I could say that Bluebeard is great because its pitch center changes on an almost scene to scene basis, we go from F-sharp to C-sharp for the next two scenes to D to E-flat to C to A-minor to C-minor only to end back at F-sharp.

Or I could say that Bluebeard is great because its structure perfectly matches its preoccupation with sight and light, I could say how we go through the full ROYGIBIV spectrum of light, how there’s a main color for each secret room: the first is “blood-red”; then “yellow-red” (orange); “golden” (yellow); “blue-green” (green); “blue mountains” (blue); “darker” blue (indigo); and “much darker” blue (violet).

But that’s what The New Yorker would say or what Frasier would say so what I’ll say instead is that Bluebeard is great because it’s crazy, the Sex Pistols of opera. A brick to the head instead of a bubble, which is what Iolanta was. There wasn’t a single break for applause. There wasn’t a single cell phone or SHHH, I didn’t make any jokes, not even in my head. It was completely consuming and short, the way life must feel when you’re really a part of it.

And when the curtain closed and I didn’t stand up for an ovation but stayed in my seat in the dark, I thought about how the more intense the opera the more you remember you’re sitting in a chair, expressionless, not a part of life but letting the professionals feel for you.

I thought about how I don’t express emotion as easily as my very Italian-American family, which is another reason why I love opera. In its insanity, in its overboard feeling, in how loud it is, opera is a way of being vicariously Italian-American. When I saw Don Giovanni that first time with my dad I was sitting in a chair listening to people yell (often affectionately) in a language I didn’t understand; as a kid, that experience was identical to dinner at my grandparents’ house. It’s like that scene from Moonstruck where Nic Cage takes Cher to La Boheme except instead of Cher it was my dad and instead of La Boheme what I saw was my life. Opera being incomprehensible and special gave me a way to understand my family; family was incomprehensible; savoring histrionics from a deadpan remove was the way to love family the way you love opera.

I mean, my uncle made money in college by going to restaurants and performing as a Verdi impersonator, going table to table for tips; my family is opera—maybe all families are.

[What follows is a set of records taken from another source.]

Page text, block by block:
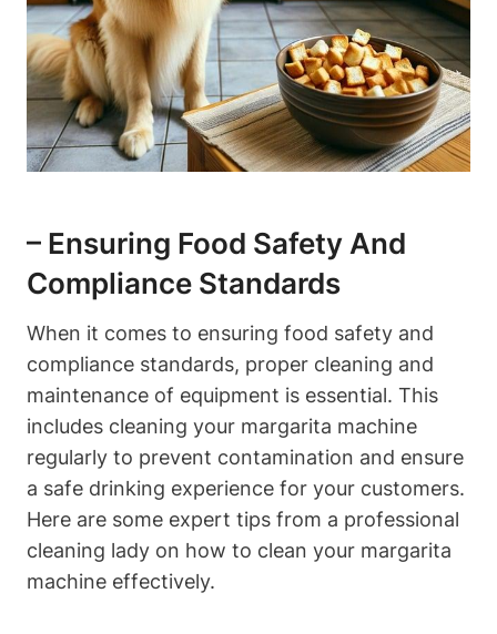
– Ensuring Food‌ Safety ​and
Compliance⁣ Standards
When it comes to ​ensuring ‌food⁤ safety and
compliance standards, proper cleaning and⁢
maintenance⁤ of ‍equipment is essential. This
includes ​cleaning your margarita machine
regularly to prevent ⁣contamination and‍ ensure
‌a ‌safe ‍drinking ⁢experience for ‌your customers.​
Here are ​some ⁣expert ⁤tips from a⁣ professional
⁤cleaning lady ⁤on​ how to clean‍ your‌ margarita
machine effectively.
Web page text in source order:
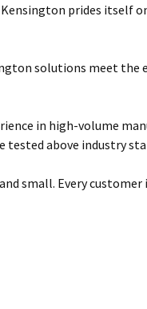
prides itself
solutions meet the
in high-volume
above industry
small. Every
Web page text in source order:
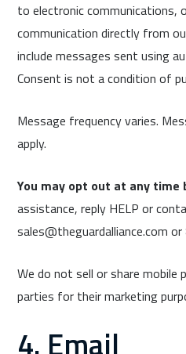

I got up and walked with my friends down the red velvet stairs, four floors, because the show was over. I was glad they came. Jackson said, “That was insane. Next weekend we should go to a cockfight. Then the weekend after that we come back to the opera.”

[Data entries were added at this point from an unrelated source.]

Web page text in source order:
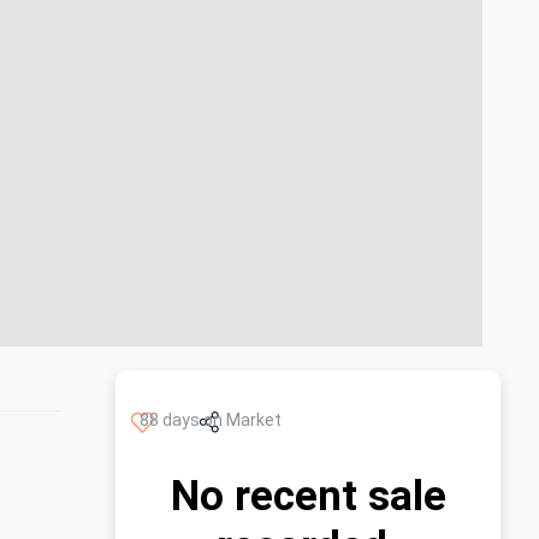
88 days on Market
No recent sale
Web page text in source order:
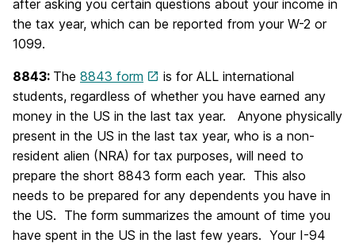
after asking you certain questions about your income in
the tax year, which can be reported from your W-2 or
1099.
8843: The 8843 form
is for ALL international
students, regardless of whether you have earned any
money in the US in the last tax year. Anyone physically
present in the US in the last tax year, who is a non-
resident alien (NRA) for tax purposes, will need to
prepare the short 8843 form each year. This also
needs to be prepared for any dependents you have in
the US. The form summarizes the amount of time you
have spent in the US in the last few years. Your I-94

We left Lincoln Center and talked about where we should go for a drink. Bud saw PJ Clarke’s was right across the street. There was an empty booth and we got drinks and fish and chips to split. We talked about what movies we’d novelize if we had the chance and we talked about the operas. Bud went home and I went to Charlie’s apartment and watched Charlie and Jackson play 2K. Then Charlie went to bed and I played Red Dead 2 which Jackson watched but then Jackson fell asleep too. I tried to walk home but it was too cold so I got a cab.